In similar storylines:
Concho Resources Inc., which bills itself as the Permian’s largest pure-play operator, delivered fourth-quarter production of 211,000 boed, and is running 19 rigs to help meet a 16%-to-20% production growth target this year. Concho drilled 217 and completed 211 operated wells in 2017, within the 470,000 net acres that it holds in the Delaware and Midland basins. Recent highlights include the completion of the multi-well Brass Monkey project in the southern Delaware that includes 10 wells testing the stacked development of the third bench of the Bone Spring, the Wolfcamp A and the Wolfcamp B. The wells flowed at an average 30-day peak rate of 26,000 boed.
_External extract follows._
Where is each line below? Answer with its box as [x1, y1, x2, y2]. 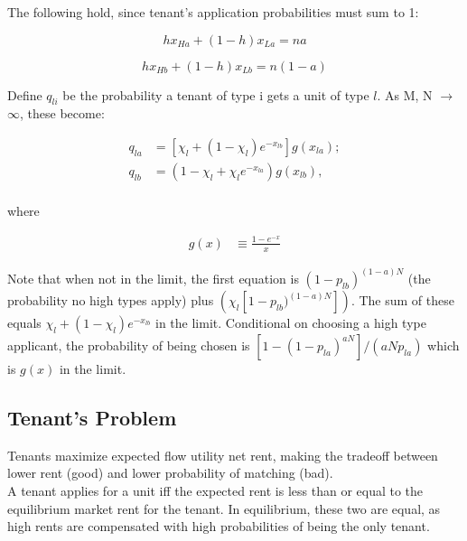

Diamondback Energy Inc, likewise, places the whole of its drilling and completion expenditures in the Texas Permian basket, where it holds around 207,000 net acres. Following 2017 production of 79,200 boed—up 84% year-over-year—Diamondback has set year-end 2018 guidance of 108,000 to 116,000 boed. To that end, the company will operate 10 to 12 rigs and turn between 170 and 190 gross operated wells to production, at average lateral lengths of roughly 9,300 ft.
Diamondback drilled 150 gross wells last year, with 123 gross operated horizontal wells turned to production. Recent completions included a four-well pad in the Midland basin, targeting the Wolfcamp A and B benches and the Lower Spraberry, and a two-well pad in Reeves County, with stacked pay from the Wolfcamp A and B benches, at average lateral reaches of 8,315 ft. At average lateral lengths of 12,843 ft, the four-well pad is producing more than 5,000 boed.
EOG Resources Inc. plans to average 19 rigs and seven completion spreads this year, after wrapping up what it described as a “watershed year,” marked with the First Bone Spring and Woodford oil windows emerging as new premium oil plays. EOG expects to complete 230 net wells in its 416,000-net-acre Delaware basin leasehold, prospective for the Wolfcamp, First and Second Bone Spring and the Leonard shales. Year-over-year production increased more than 80% in 2017, exceeding 100,000 bopd in the fourth quarter.
Parsley Energy Inc. expects to exit 2018 with an average production of 98,000 to 108,000 boed, with some 160 wells turned online. With a net leasehold of some 216,000 acres, Parsley plans to run 16 rigs and 10 frac crews. Among the fourth-quarter highlights was the completion of a three-well pad in Martin County, Texas, stacking the Lower Sprayberry, Wolfcamp A and Wolfcamp B horizons.
Marathon Oil Corp. produced 11,000 net boed in the fourth quarter, compared to 9,000 boed in the prior quarter, from a 91,000-net-acre position in New Mexico’s highly competitive northern Delaware basin, acquired in two acquisitions last year. During the final 2017 quarter, Marathon initiated production on 11 gross operated wells in Eddy and Lee counties with average 30-day initial production rates of 1,835 boed.